In recent years, sensors are often deployed to sense the target environment. Besides the sensed environmental information, sensor's position information itself is very important in most cases. With the increasing number of sensors, automatic sensor localization becomes necessary. For accurately localizing sensors, line of sight between nodes and beacons is often required. However, in many cases, it is very difficult to ensure that every beacon has the line of sight to a target sensor node. In this paper, a non-line-of-sight beacon identification approach is proposed. With which, the beacons that have no line of sight to a target sensor can be found out and then ruled out, thus the final localization result can be rectified and the accuracy can be improved. Simulations are conducted, and results show that non-line-of-sight beacons can be identified effectively. The proposed approach will be helpful in the real sensor localization in sensor networks, especially for the systems that beacons are sparsely deployed.

1. Introduction

Nowadays, wireless sensor networks are often applied to build sensing systems for Structural Health Monitoring (SHM).
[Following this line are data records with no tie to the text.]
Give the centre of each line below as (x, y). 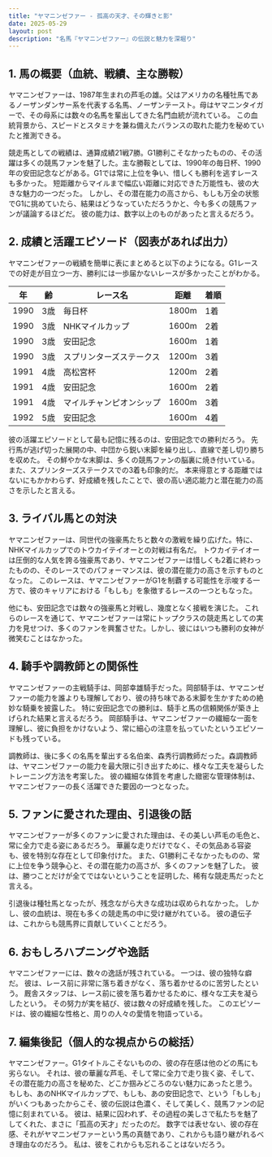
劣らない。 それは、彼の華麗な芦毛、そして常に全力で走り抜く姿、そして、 (134, 1073)
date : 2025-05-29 (38, 24)
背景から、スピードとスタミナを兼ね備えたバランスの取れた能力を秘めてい (140, 125)
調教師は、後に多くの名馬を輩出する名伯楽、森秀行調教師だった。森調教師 (133, 755)
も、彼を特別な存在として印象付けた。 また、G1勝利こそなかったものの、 (131, 856)
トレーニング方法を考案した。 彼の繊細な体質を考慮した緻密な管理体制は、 (134, 776)
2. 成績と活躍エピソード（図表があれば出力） (121, 242)
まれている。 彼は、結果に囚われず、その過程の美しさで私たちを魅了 (144, 1113)

For instance, Yu et al. developed a wireless MEMS inclination sensor system for monitoring large-scale hook structures [1]. There is no doubt that embedded sensor network systems are always coupled to the physical world. Besides the sensed information, sensor's position information itself is very important for Structural Health Monitoring. At one hand, people try to find the best, and optimal positions for deploying sensors; so that fewer sensors are needed but still can assure sound monitoring result [2–4]. While at the other hand, with the decreasing of sensors’ prices nowadays, people tend to deploy more sensors so that they can deploy them more freely [5]. In this case, sensors are often localized after the deployment rather than before the deployment. However, with the increasing number of the deployed sensors, manual localization is not any longer practical. Automatic sensor localization becomes necessary and is needed to be developed.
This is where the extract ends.